Stored records:
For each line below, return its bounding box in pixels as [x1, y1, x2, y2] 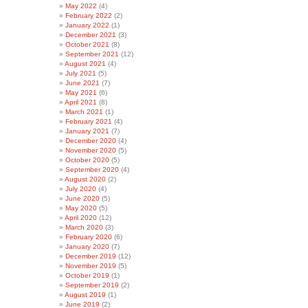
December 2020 [65, 137, 116, 144]
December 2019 [65, 252, 116, 260]
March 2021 [65, 108, 103, 115]
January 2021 [65, 127, 109, 135]
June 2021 [65, 79, 100, 87]
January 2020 [65, 243, 109, 250]
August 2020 [65, 175, 106, 183]
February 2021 [65, 118, 112, 125]
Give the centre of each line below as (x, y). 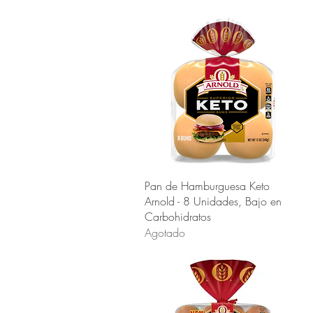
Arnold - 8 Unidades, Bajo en (213, 202)
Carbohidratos (178, 217)
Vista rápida (223, 184)
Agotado (165, 233)
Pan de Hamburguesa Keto (207, 186)
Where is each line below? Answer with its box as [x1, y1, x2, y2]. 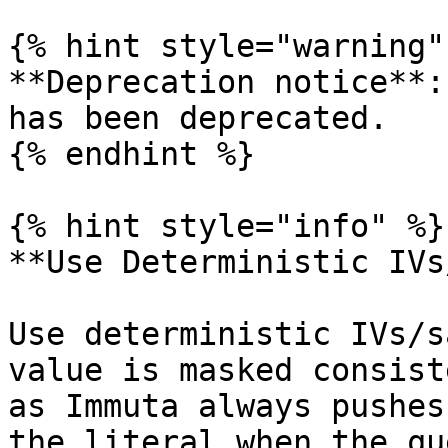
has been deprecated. [8, 100, 388, 136]
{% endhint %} [8, 136, 255, 172]
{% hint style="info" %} [8, 208, 445, 244]
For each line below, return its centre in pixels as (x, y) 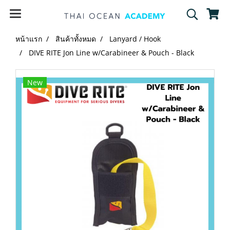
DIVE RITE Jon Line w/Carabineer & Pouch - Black (111, 53)
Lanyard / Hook (135, 39)
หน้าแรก (29, 39)
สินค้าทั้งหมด (76, 39)
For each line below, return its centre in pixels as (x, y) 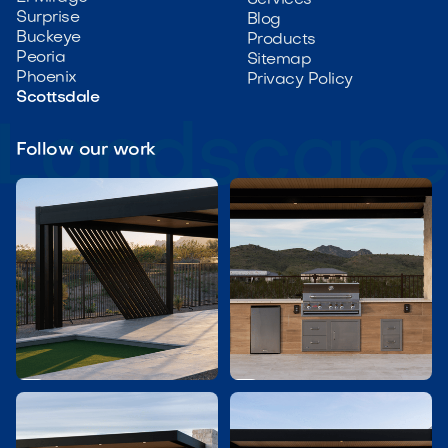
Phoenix (46, 78)
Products (281, 40)
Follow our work (86, 151)
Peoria (41, 58)
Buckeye (48, 38)
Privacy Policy (300, 80)
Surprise (48, 18)
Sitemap (279, 60)
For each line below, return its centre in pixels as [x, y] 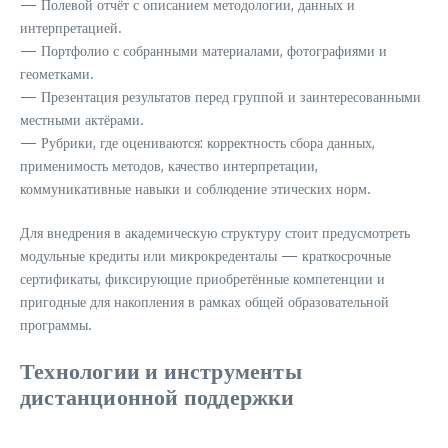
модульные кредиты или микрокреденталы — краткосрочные [205, 255]
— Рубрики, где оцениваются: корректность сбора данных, [197, 142]
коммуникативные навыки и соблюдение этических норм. [195, 188]
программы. [56, 324]
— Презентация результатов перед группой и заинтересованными [220, 96]
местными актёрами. [82, 119]
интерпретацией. [71, 27]
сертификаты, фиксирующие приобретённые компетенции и [202, 278]
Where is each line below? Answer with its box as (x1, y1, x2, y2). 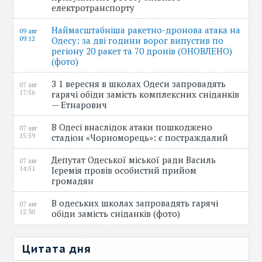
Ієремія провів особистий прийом (51, 164, 197, 176)
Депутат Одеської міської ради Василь (51, 154, 216, 166)
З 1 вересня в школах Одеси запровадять (51, 78, 226, 89)
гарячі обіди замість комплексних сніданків (51, 88, 240, 100)
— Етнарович (51, 99, 112, 111)
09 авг (19, 27, 38, 35)
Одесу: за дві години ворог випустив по (51, 35, 224, 46)
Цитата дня (22, 242, 92, 256)
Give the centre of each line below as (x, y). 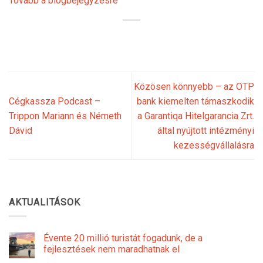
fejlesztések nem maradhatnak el (112, 249)
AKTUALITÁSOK (45, 202)
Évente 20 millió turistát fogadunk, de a (123, 238)
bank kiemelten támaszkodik (195, 101)
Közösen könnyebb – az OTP (194, 86)
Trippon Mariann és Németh (65, 116)
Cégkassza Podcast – (55, 101)
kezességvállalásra (214, 145)
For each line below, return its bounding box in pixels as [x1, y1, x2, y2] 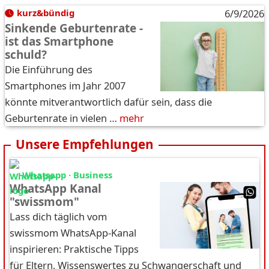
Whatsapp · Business [22, 169, 112, 181]
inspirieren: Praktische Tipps [10, 242, 139, 256]
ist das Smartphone [5, 34, 113, 50]
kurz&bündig [16, 7, 74, 19]
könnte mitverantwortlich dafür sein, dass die [5, 95, 212, 109]
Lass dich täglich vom [10, 210, 107, 224]
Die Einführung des [5, 62, 92, 77]
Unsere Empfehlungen [16, 136, 154, 153]
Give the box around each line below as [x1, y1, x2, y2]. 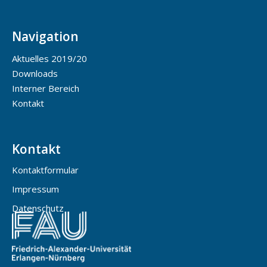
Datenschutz [12, 202, 64, 215]
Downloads [12, 67, 58, 79]
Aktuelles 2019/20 [12, 52, 87, 64]
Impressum [12, 183, 59, 195]
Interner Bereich [12, 82, 79, 94]
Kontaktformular [12, 164, 79, 176]
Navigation [12, 28, 79, 45]
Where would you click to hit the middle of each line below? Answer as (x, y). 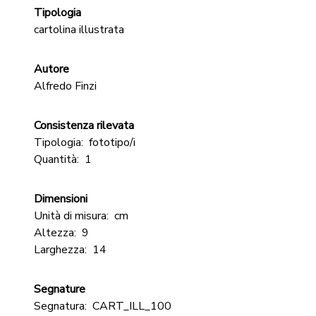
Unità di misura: (71, 216)
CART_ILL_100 (132, 306)
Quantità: (56, 159)
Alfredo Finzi (65, 86)
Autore (51, 69)
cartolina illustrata (79, 30)
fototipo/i (112, 142)
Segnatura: (60, 306)
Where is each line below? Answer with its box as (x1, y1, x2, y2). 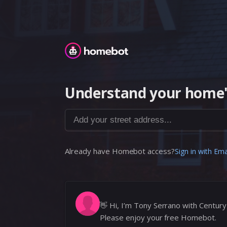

WHAT TO PRODUCE: Exclude all images and retype the data precisely.

SOLUTION FOR THIS EXERCISE:
For each line below, return its bounding box in pixels as [x1, y1, x2, y2] 
December 2020 [65, 137, 116, 144]
December 2019 [65, 252, 116, 260]
March 2021 [65, 108, 103, 115]
January 2021 [65, 127, 109, 135]
June 2021 [65, 79, 100, 87]
January 2020 [65, 243, 109, 250]
August 2020 [65, 175, 106, 183]
February 2021 [65, 118, 112, 125]
Give the centre of each line below as (x, y). 
Arnold - 8 Unidades, Bajo en (213, 202)
Carbohidratos (178, 217)
Vista rápida (223, 184)
Agotado (165, 233)
Pan de Hamburguesa Keto (207, 186)
Where is each line below? Answer with its box as [x1, y1, x2, y2]. 
has been deprecated. [8, 100, 388, 136]
{% endhint %} [8, 136, 255, 172]
{% hint style="info" %} [8, 208, 445, 244]
For each line below, return its centre in pixels as (x, y) 
DIVE RITE Jon Line w/Carabineer & Pouch - Black (111, 53)
Lanyard / Hook (135, 39)
หน้าแรก (29, 39)
สินค้าทั้งหมด (76, 39)
For each line below, return its centre in pixels as (x, y) 
Phoenix (46, 78)
Products (281, 40)
Follow our work (86, 151)
Peoria (41, 58)
Buckeye (48, 38)
Privacy Policy (300, 80)
Surprise (48, 18)
Sitemap (279, 60)
For each line below, return its centre in pixels as [x, y] 
модульные кредиты или микрокреденталы — краткосрочные [205, 255]
— Рубрики, где оцениваются: корректность сбора данных, [197, 142]
коммуникативные навыки и соблюдение этических норм. [195, 188]
программы. [56, 324]
— Презентация результатов перед группой и заинтересованными [220, 96]
местными актёрами. [82, 119]
интерпретацией. [71, 27]
сертификаты, фиксирующие приобретённые компетенции и [202, 278]
Where is each line below? Answer with its box as (x1, y1, x2, y2). 
Ієремія провів особистий прийом (51, 164, 197, 176)
Депутат Одеської міської ради Василь (51, 154, 216, 166)
З 1 вересня в школах Одеси запровадять (51, 78, 226, 89)
гарячі обіди замість комплексних сніданків (51, 88, 240, 100)
— Етнарович (51, 99, 112, 111)
09 авг (19, 27, 38, 35)
Одесу: за дві години ворог випустив по (51, 35, 224, 46)
Цитата дня (22, 242, 92, 256)
Give the centre of each line below as (x, y). 
fejlesztések nem maradhatnak el (112, 249)
AKTUALITÁSOK (45, 202)
Évente 20 millió turistát fogadunk, de a (123, 238)
bank kiemelten támaszkodik (195, 101)
Közösen könnyebb – az OTP (194, 86)
Trippon Mariann és Németh (65, 116)
Cégkassza Podcast – (55, 101)
kezességvállalásra (214, 145)
For each line below, return its bounding box in pixels as [x1, y1, x2, y2] 
Whatsapp · Business [22, 169, 112, 181]
inspirieren: Praktische Tipps [10, 242, 139, 256]
ist das Smartphone [5, 34, 113, 50]
kurz&bündig [16, 7, 74, 19]
könnte mitverantwortlich dafür sein, dass die [5, 95, 212, 109]
Lass dich täglich vom [10, 210, 107, 224]
Die Einführung des [5, 62, 92, 77]
Unsere Empfehlungen [16, 136, 154, 153]
Give the box around each line below as [x1, y1, x2, y2]. 
Datenschutz [12, 202, 64, 215]
Downloads [12, 67, 58, 79]
Aktuelles 2019/20 [12, 52, 87, 64]
Impressum [12, 183, 59, 195]
Interner Bereich [12, 82, 79, 94]
Kontaktformular [12, 164, 79, 176]
Navigation [12, 28, 79, 45]
Where would you click to hit the middle of each line below? Answer as (x, y). 
Unità di misura: (71, 216)
CART_ILL_100 (132, 306)
Quantità: (56, 159)
Alfredo Finzi (65, 86)
Autore (51, 69)
cartolina illustrata (79, 30)
fototipo/i (112, 142)
Segnatura: (60, 306)
Where is each line below? Answer with its box as (x1, y1, x2, y2). 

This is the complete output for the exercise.